Espéranto, le secret des victimes

Quelque part dans la Wallonie confidentielle, Espéranto accueille et protège des mineurs présumés victimes de la traite des êtres humains. En 14 ans, 252 jeunes y ont séjourné.

Pas d’adresse mais une boîte postale, le préfixe non localisable 078 pour le téléphone, l’usage contrôlé de Facebook et du GSM. La discrétion est de mise à Espéranto. Car certains jeunes sont menacés de représailles ou de mort, surtout ceux qui ont porté plainte contre leur exploiteur… qui est parfois de la famille ou de la belle famille. À titre préventif, les résidents ne sortent pas sans être accompagnés d’un éducateur. Plus tard, une fois qu’ils auront pris conscience de leur situation, ils pourront se rendre seuls à l’école, mais leur retour sera toujours attendu avec bienveillance. Tout le voisinage croit que le centre héberge des “jeunes à problèmes”, sauf deux voisins mis au parfum (ils enseignent à l’école fréquentée par ces ados). Bien que les portes soient fermées, il ne s’agit pas d’un centre fermé mais d’un lieu sécurisé et discret.

©Roger Job

©Roger Job

À ce jour, les 12 résidents ont en moyenne 14 ans. Ils viennent se poser un temps dans ce cocon où ils bénéficient d’un accompagnement administratif, psychosocial, éducatif et juridique. Leurs dossiers sont lourds : victimes de trafic d’enfants, d’exploitation sexuelle, domestique, par le travail (dans la vente de fleurs, la culture de fruits, la restauration…), contraints à la mendicité ou à commettre des délits comme le trafic de stupéfiants.

Pas facile de regarder la réalité en face

Sandrine François est criminologue en fonction depuis la fondation d’Espéranto en 2002. C’est elle qui explique aux enfants la procédure judiciaire et ses incidences s’ils décident de porter plainte. “Selon les statistiques de l’Office des étrangers, peu de mineurs sont en procédure, ce qui ne veut pas dire qu’il y a peu de victimes.
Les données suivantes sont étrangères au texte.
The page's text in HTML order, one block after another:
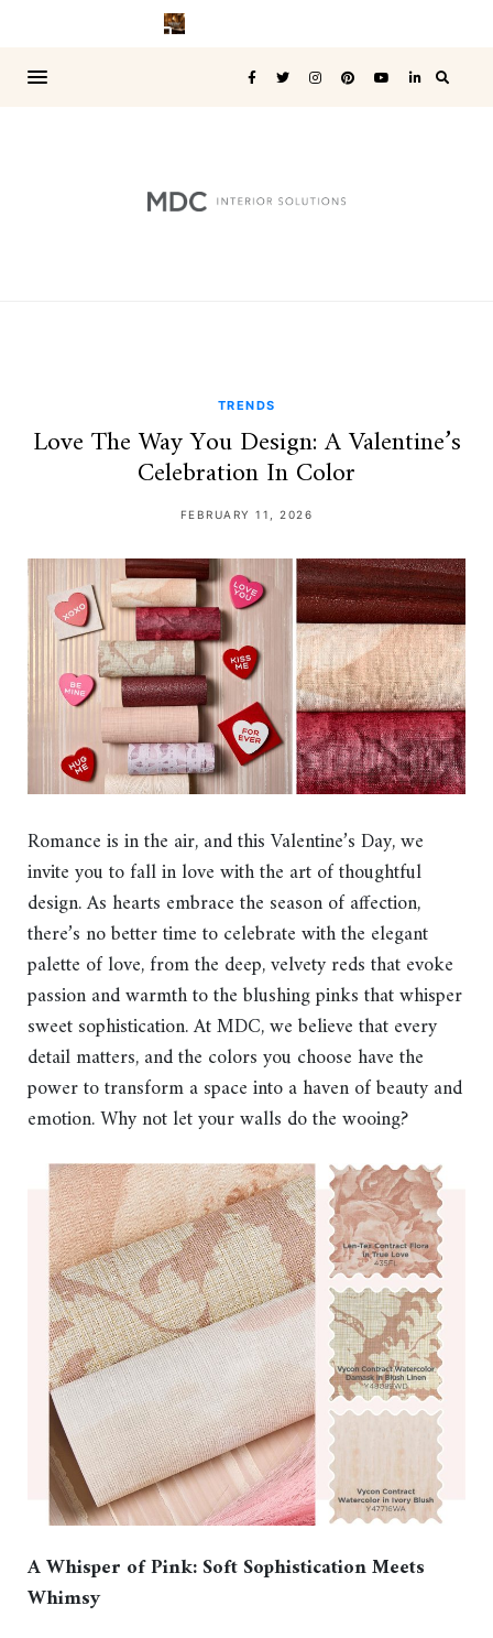
TRENDS
Love The Way You Design: A Valentine’s
Celebration In Color
FEBRUARY 11, 2026
Romance is in the air, and this Valentine’s Day, we
invite you to fall in love with the art of thoughtful
design. As hearts embrace the season of affection,
there’s no better time to celebrate with the elegant
palette of love, from the deep, velvety reds that evoke
passion and warmth to the blushing pinks that whisper
sweet sophistication. At MDC, we believe that every
detail matters, and the colors you choose have the
power to transform a space into a haven of beauty and
emotion. Why not let your walls do the wooing?
A Whisper of Pink: Soft Sophistication Meets
Whimsy
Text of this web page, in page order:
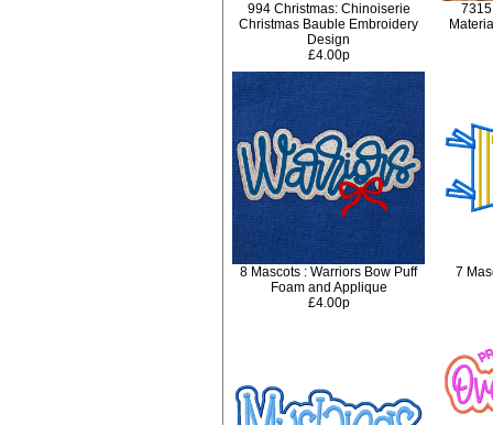
994 Christmas: Chinoiserie
Christmas Bauble Embroidery
Design
£4.00p
8 Mascots : Warriors Bow Puff
Foam and Applique
£4.00p
7
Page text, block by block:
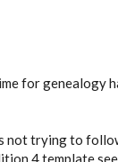
for genealogy
not trying to
4 template
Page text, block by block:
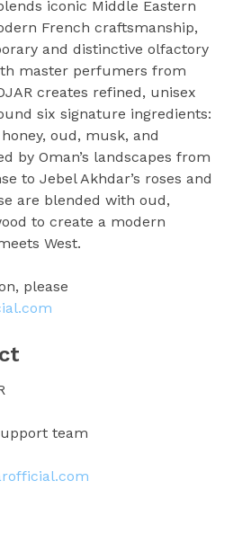
iconic Middle Eastern
French craftsmanship,
and distinctive olfactory
master perfumers from
creates refined, unisex
six signature ingredients:
oud, musk, and
by Oman’s landscapes from
to Jebel Akhdar’s roses and
are blended with oud,
to create a modern
West.
please
team

D’autant que certains ne se rendent pas compte de leur statut. Une Roumaine m’a ainsi raconté des histoires pendant des mois avant de comprendre que son proxénète n’était pas amoureux d’elle. Il y a aussi le poids de la famille. Les garçons roms ne se sentent pas victimes : s’ils commettent des délits, c’est pour leur famille. Autre exemple : les Nigérianes sous l’emprise de rituels vaudou dénoncent rarement les faits car elles craignent une mort subite pour elles-mêmes ou un de leurs proches. Ou encore, il est gênant pour des garçons de confier qu’ils ont été sexuellement exploités.
Tout l’enjeu est d’arriver à établir un lien de confiance avec les jeunes. Un travail d’autant plus compliqué que ce sont toujours des adultes qui les ont trahis.